Confessions of a Weight Watchers Leader

  1. I do not notice the number on the scale when you step onto it. I know you are self conscious, sharing this very private thing with me in our tiny little weigh booth. But just like your doctor sees nakedness all the time, I see well over 100 numbers every week. I'm looking to see if your weight went up or down - and that's about it. The number itself means nothing to me. What matters is that you're at my meeting, working hard to change the number. I'm so proud of you for being there.
  2. I want you to succeed. I know that feeling of being stuffed into your clothes, pulling and tugging at them to keep them from sticking in between the rolls. I know. I know. I know how badly you want to change and how hard you have to fight to do it. And I want to encourage you every single week - whether you're up or down. I know you can do it.
  3. If I could instill anything in your mind, it would be a peaceful acceptance of the notion that this has to be an every day choice for the rest of your life. Your body does not miraculously want to stay thin. You have to feed it fewer calories than you burn every day to lose. And you have to find the magic balance of feeding it exactly what you burn to maintain your healthy weight once you get there. Every day. For the rest of your life.
  4. Which means: I am doing this. Every day. For the rest of my life. I am a member first. I need Weight Watchers. Because it keeps me accountable. I am just like you - striving to eat a healthy diet and be at a healthy weight. Day after day after day.
  5. Sometimes it really sucks to have to be so vigilant. I know.
  6. If you talk at my meetings, it means I am being successful as your leader. My goal is to have you talk 70% of the time and me only talk 30% of the time. When you talk, then I know what you're dealing with... I can be more effective as your leader if I know what your needs are. If you don't talk, I can give a 30 minute lecture. But I leave those kinds of meetings wondering if anything I said helped you.
  7. If I see you at the grocery store, I will not approach you. I would love to talk to you, but I'm going to let you decide our relationship outside of the meeting room. I respect your privacy. So if you want to talk to me, come say hi. I promise not to look in your cart. You are a person first and a Weight Watchers member second and I will always see you that way outside the meetings.
  8. I believe in you. You can do this. I know you are capable of making the necessary changes so you can be your very best.
  9. I will celebrate every loss. There is no loss too small. I won't allow you to complain about a .2 loss. Not in my weigh booth. It's a loss. Hallelujah!
  10. I love my job. I love that it holds me accountable to be at my very best in terms of my own weight. And I love inspiring you to be your best. I consider it a great privilege to walk with you through this journey. I will never take for granted the fact that you allow me to be a part of what can be a very private struggle. I will always honor that trust.

Comments

  1. I joined weight watchers, but have never been to a meeting. I always find excuses. Your post gave me inspiration. Thank you for that. I think I will go to th enext meeting on Tuesday. I want to make that life long commitment and I know I have to take the first steps. So thanks for making me want to do it now.

    ReplyDelete
  2. Cathy, this is so caring and compassionate. The people who come to your meetings are very blessed. :)

    ReplyDelete
  3. Hi Cathy,
    I read your blog often (know it via Suziebeezie land), but I haven't commented before. I wanted to let you know I really enjoyed and felt encouraged by your post about WW. Whew. I recently returned, but had a tough week this past week with it. It's hard to re-start WW after three babies and in a new town. Thanks for encouraging from far away ;) It is hard to keep the day-to-day part of it in perspective!

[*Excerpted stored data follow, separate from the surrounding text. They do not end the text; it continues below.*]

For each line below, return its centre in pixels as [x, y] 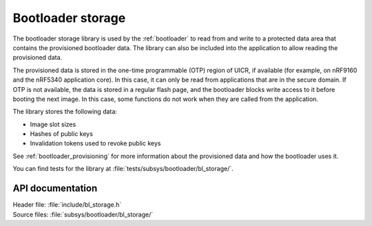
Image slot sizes [53, 124]
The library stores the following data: [65, 112]
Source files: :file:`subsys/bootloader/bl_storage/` [83, 214]
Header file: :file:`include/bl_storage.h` [67, 205]
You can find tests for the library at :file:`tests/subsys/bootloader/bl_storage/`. [123, 169]
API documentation [55, 189]
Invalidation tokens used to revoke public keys [95, 144]
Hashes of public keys [61, 134]
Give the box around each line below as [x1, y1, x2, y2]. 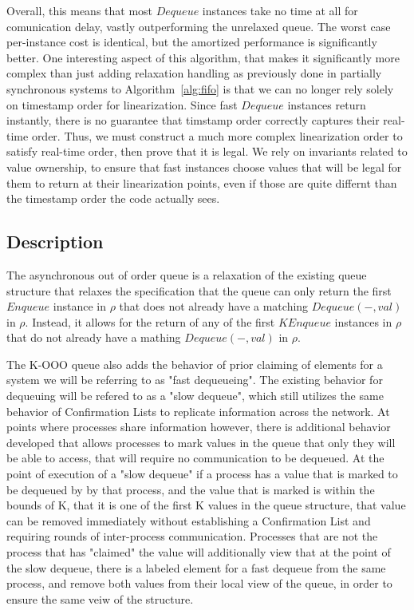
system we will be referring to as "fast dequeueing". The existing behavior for [6, 371, 383, 388]
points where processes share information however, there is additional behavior [6, 418, 391, 435]
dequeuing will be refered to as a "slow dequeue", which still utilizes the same [6, 387, 384, 404]
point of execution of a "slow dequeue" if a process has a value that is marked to [6, 465, 398, 482]
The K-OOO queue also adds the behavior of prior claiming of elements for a [6, 355, 383, 372]
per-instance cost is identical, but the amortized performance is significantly [6, 34, 377, 50]
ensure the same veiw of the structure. [6, 590, 194, 607]
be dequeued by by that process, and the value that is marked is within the [6, 481, 375, 497]
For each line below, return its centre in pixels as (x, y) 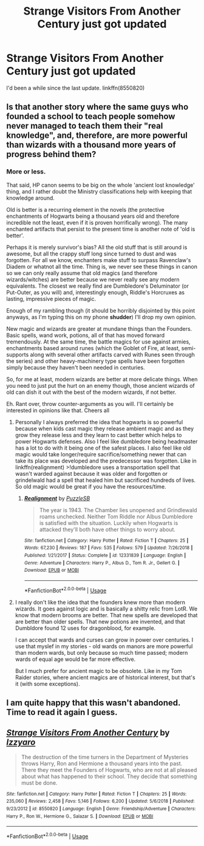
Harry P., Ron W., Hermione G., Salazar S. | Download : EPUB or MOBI (80, 816)
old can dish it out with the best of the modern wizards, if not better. (91, 392)
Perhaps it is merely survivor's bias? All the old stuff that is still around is (97, 247)
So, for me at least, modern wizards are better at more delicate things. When (102, 379)
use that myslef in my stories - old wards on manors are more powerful (104, 646)
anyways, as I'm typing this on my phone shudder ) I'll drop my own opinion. (101, 317)
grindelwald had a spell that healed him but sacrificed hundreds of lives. (105, 480)
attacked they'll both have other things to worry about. (107, 529)
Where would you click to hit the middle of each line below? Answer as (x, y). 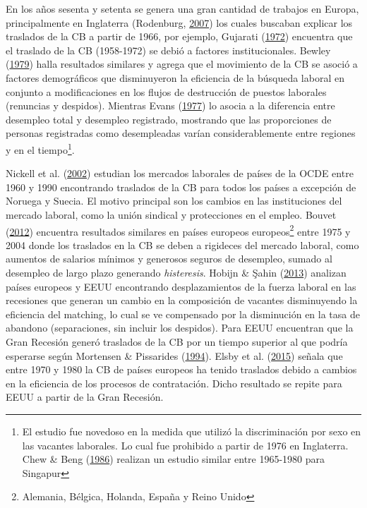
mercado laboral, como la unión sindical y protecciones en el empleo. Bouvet (171, 214)
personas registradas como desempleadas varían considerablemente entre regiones (181, 133)
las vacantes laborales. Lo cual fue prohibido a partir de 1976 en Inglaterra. (185, 445)
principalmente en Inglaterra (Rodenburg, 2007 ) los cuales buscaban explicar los (179, 22)
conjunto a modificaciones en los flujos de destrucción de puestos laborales (166, 91)
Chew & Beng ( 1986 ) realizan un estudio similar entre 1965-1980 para (174, 459)
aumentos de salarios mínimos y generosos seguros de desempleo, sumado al (169, 259)
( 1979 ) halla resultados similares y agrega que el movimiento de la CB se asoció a (182, 64)
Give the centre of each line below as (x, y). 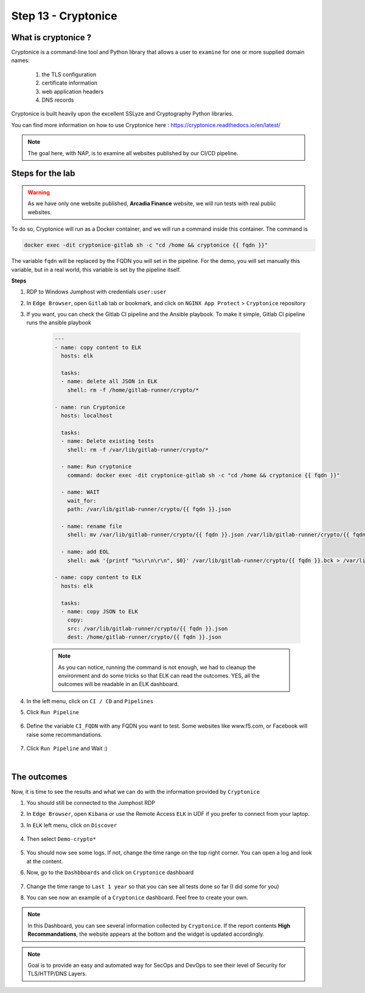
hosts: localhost (87, 415)
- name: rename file (92, 526)
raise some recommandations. (64, 734)
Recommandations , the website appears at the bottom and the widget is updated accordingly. (146, 934)
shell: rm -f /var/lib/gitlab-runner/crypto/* (138, 450)
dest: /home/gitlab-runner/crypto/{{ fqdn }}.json (144, 637)
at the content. (45, 861)
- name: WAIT (80, 492)
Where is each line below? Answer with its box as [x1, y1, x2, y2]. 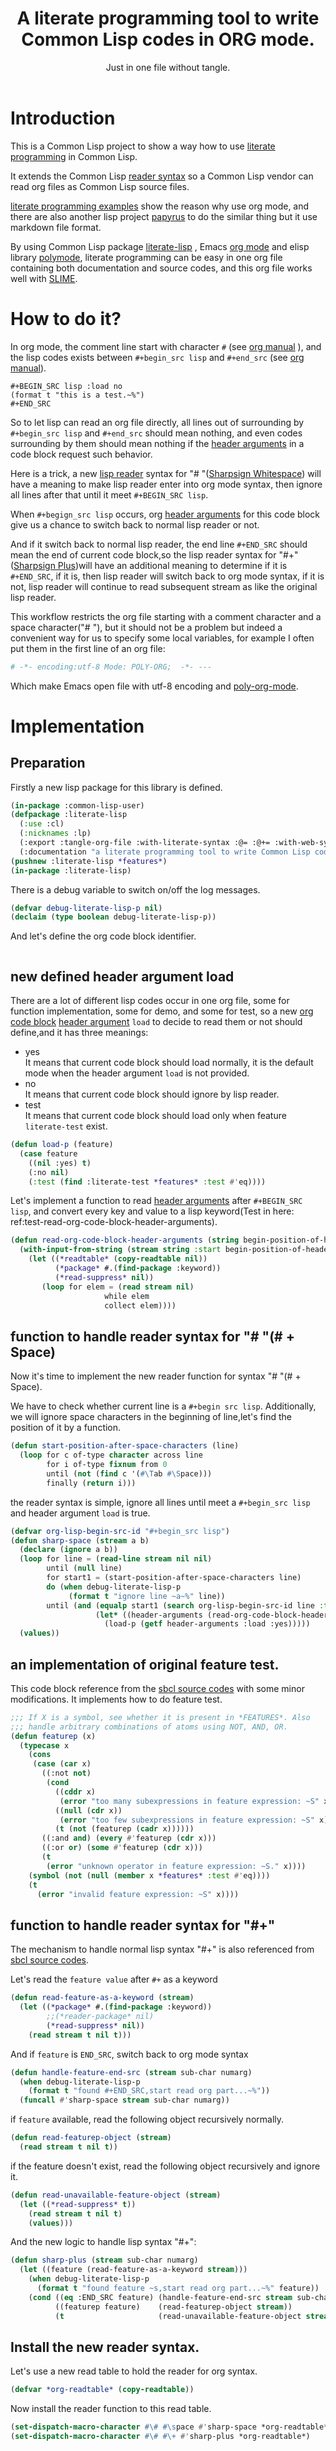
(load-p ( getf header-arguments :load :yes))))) [104, 1619, 311, 1629]
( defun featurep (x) [10, 1731, 97, 1741]
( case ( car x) [32, 1759, 92, 1769]
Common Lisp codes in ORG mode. [21, 28, 315, 51]
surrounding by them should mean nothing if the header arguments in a [10, 437, 305, 449]
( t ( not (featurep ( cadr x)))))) [54, 1824, 195, 1834]
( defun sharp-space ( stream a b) [10, 1535, 150, 1546]
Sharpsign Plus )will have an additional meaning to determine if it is [13, 559, 288, 571]
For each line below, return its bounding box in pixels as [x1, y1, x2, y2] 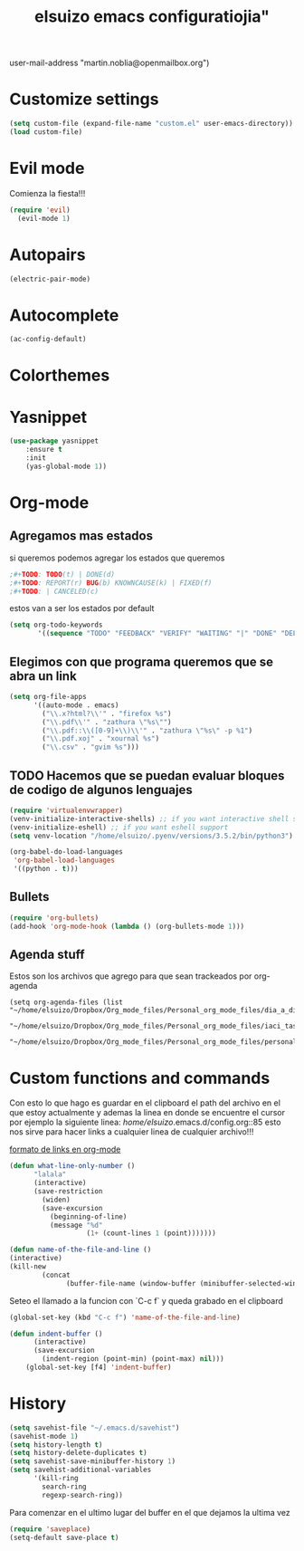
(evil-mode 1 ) [17, 214, 71, 223]
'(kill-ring [33, 1474, 79, 1483]
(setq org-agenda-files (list [9, 998, 124, 1007]
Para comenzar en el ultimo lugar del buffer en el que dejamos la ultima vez [9, 1507, 291, 1517]
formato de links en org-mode [9, 1144, 121, 1155]
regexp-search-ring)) [42, 1490, 124, 1499]
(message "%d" [49, 1221, 103, 1230]
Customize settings [9, 89, 159, 110]
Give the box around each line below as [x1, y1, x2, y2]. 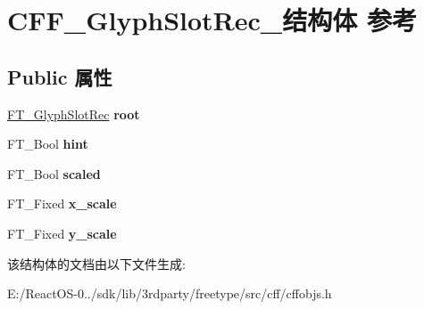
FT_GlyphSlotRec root [7, 104, 140, 123]
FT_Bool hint [7, 134, 88, 153]
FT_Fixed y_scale [7, 224, 117, 242]
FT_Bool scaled [7, 164, 101, 183]
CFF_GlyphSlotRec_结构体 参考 [7, 2, 417, 38]
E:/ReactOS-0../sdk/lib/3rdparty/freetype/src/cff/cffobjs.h [7, 284, 332, 303]
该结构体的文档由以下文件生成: [7, 254, 186, 272]
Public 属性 [7, 62, 112, 90]
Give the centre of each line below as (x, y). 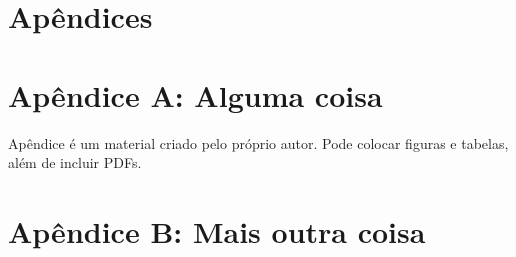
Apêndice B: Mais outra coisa (217, 230)
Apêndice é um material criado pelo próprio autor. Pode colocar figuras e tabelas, (258, 142)
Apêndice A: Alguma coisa (195, 94)
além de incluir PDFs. (75, 162)
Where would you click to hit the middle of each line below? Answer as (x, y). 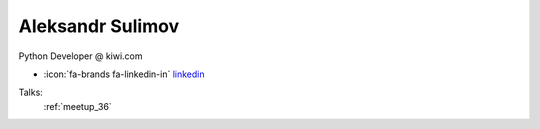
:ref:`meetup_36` (77, 106)
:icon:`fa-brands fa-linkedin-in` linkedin (124, 74)
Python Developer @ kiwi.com (81, 56)
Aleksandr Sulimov (99, 26)
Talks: (31, 92)
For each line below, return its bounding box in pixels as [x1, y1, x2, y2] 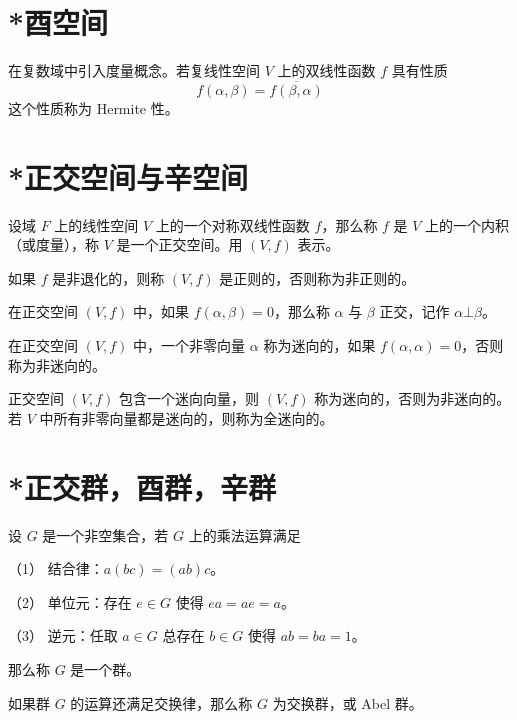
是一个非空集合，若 [42, 524, 169, 545]
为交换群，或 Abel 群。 [272, 692, 423, 713]
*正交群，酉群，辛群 [8, 466, 277, 507]
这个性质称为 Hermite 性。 [8, 97, 179, 118]
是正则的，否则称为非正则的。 [219, 267, 416, 288]
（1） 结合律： [8, 558, 104, 579]
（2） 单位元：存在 [8, 591, 132, 612]
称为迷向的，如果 [263, 335, 376, 356]
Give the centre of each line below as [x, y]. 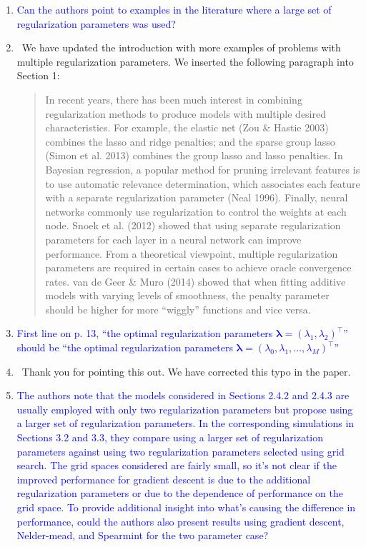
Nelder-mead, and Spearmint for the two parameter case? [143, 535]
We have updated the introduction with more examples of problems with [181, 47]
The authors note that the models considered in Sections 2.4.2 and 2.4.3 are [183, 395]
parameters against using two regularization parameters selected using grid [180, 451]
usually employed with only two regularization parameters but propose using [185, 409]
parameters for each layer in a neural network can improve [173, 239]
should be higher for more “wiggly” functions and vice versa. [178, 309]
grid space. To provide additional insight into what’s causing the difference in [186, 507]
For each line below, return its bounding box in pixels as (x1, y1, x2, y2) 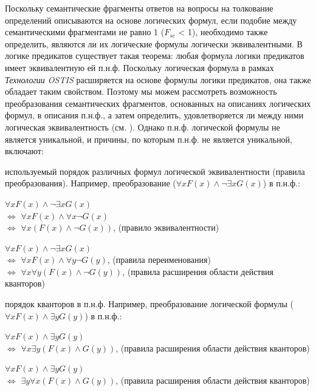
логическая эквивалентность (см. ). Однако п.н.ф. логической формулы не (5, 120, 280, 133)
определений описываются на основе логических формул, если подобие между (5, 13, 297, 26)
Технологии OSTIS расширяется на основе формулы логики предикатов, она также (5, 73, 311, 86)
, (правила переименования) (107, 253, 211, 266)
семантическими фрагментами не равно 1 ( (5, 25, 165, 38)
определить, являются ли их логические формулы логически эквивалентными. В (5, 37, 303, 50)
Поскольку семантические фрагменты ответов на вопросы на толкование (5, 2, 273, 14)
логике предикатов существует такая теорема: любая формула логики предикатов (5, 49, 304, 62)
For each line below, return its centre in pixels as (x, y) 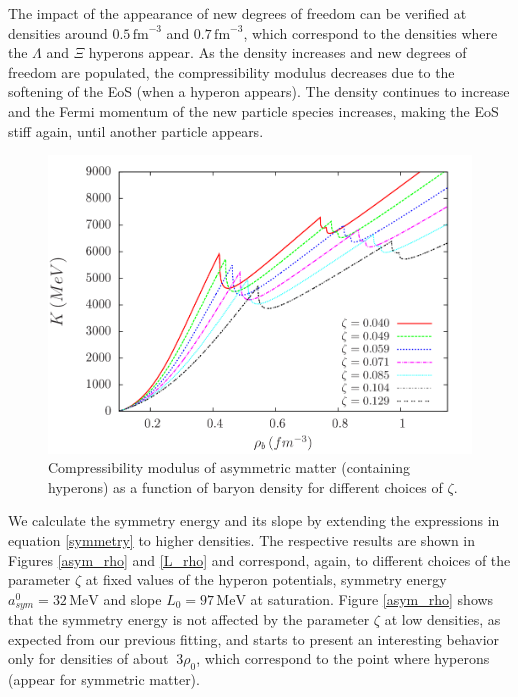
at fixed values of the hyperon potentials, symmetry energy (266, 579)
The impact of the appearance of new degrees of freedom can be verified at (237, 13)
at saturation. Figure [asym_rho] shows (372, 598)
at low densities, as (442, 619)
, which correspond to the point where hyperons (343, 658)
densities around (58, 32)
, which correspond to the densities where (370, 32)
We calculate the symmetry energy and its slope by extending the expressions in (254, 520)
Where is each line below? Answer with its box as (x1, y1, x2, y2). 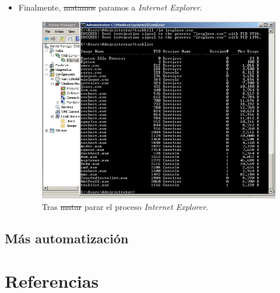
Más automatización (5, 229, 129, 247)
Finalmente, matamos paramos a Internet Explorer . (18, 1, 202, 13)
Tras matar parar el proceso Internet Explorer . (41, 200, 208, 212)

    Wishing you encouragement in this good work!

    ReplyDelete
  4. You know I think my leader is awesome but I really needed to read these words today...thanks~!!!

    ReplyDelete
  5. Cathy,
    Your WW meetings are lucky to have you. I wish you were in my town. You are good at your job. Thanks for sharing. I dont' go to WW now, but your words are encouraging anyway.

    HMBalison

    ReplyDelete
  6. You nailed it girl... GREAT BLOG !!

    ReplyDelete

Post a Comment

I love it when people talk back...

Popular posts from this blog

Look at this!

Happy Birthday Cathy! , originally uploaded by Pink Paper Peppermints . All of these sweet bloggy friends threw me a cyber-birthday party! How fun is that? Thank you, dear friends. I am touched. It's really just what I needed today. Sweet Tanya even made me a cake. If you want to follow the party around cyber-space, you can go to Melissa's blog to see everyone who is participating.

Getting to know you Wednesday

So it's been awhile. But I thought hearing from ya'll might cheer up my little snow encrusted Spokane self. So today, if I get at least 12 comments, I'll randomly pick one and send that lucky commenter any CD from Your Music . Whatever you want. So today, in light of mid-winter doldrums, I want you to answer the following three questions. To escape mid-winter doldrums, I like to: My favorite winter memory is: I know Spring is coming when: Okay, friends. Now it's your turn. Go to it.

The floodgates have opened.

So, I was doing pretty well managing my emotions. I kept telling people that I had processed a lot of my grieving over Tejan's departure back in January - when we were so close to saying goodbye... and so that must be why I wasn't feeling overly emotional about it this time around. I hadn't shed any tears. Hadn't choked up in that strange, overwhelming way where I feel like my whole head is filling up with fluid and my throat is so constricted I'm just sure I'm going to die. Nope. I was doing just fine. And then I went out to dinner with some girlfriends. And while I was a little socially inept because I'm a kind of overwhelmed and not really wanting to talk too much lately (perhaps in subconscious fear that I might touch on a nerve that would cause my aforementioned steely resolve to crumble) I thought I got through the evening fairly well. I didn't tear up - or need tissue for any fluids defiantly leaking from my facial orifices... until I made the a...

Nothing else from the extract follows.